Average versus Country-Specific Results It is reasonable to ask, if the existing indicators of democracy have so many problems, how can the committee have any confidence in the findings mentioned in Chapter 1, such as that the number of democracies in the world is rising and that USAID DG assistance has, on average, made a significant positive difference in democracy levels? For that matter, how is it possible for scholars to have undertaken more than two decades of quantitative research on democracy and democratization, correlating various causal factors with shifts in these democracy indicators, with any belief in the validity of their research?
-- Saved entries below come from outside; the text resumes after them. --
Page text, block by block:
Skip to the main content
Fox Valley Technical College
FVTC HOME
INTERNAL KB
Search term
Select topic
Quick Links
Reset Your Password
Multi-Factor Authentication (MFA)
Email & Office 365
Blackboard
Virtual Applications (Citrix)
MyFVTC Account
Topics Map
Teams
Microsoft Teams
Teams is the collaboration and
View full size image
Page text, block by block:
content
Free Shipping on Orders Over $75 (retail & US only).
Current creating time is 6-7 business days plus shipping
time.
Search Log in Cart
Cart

The answers to this question lie in the very different purposes that democracy indicators must serve for scholarly analysis of average or overall global trends, as against the purposes they must serve to support policy analysis of trends in specific countries. For the former purpose it is acceptable for democracy data to have substantial errors regarding levels of democracy in particular states, as long as the errors are not systematically biased. That is, even a democracy scale that makes substantial errors will be useful for looking at average trends as long as its score for any given country is equally likely to be “too high” or “too low.” Such a scale will state the level of democracy as too high in about half the world’s countries and too low in the other half, but the average level of global democracy overall will be fairly correct, and scholars can use statistical methods to “separate out” the random errors from the overall trends.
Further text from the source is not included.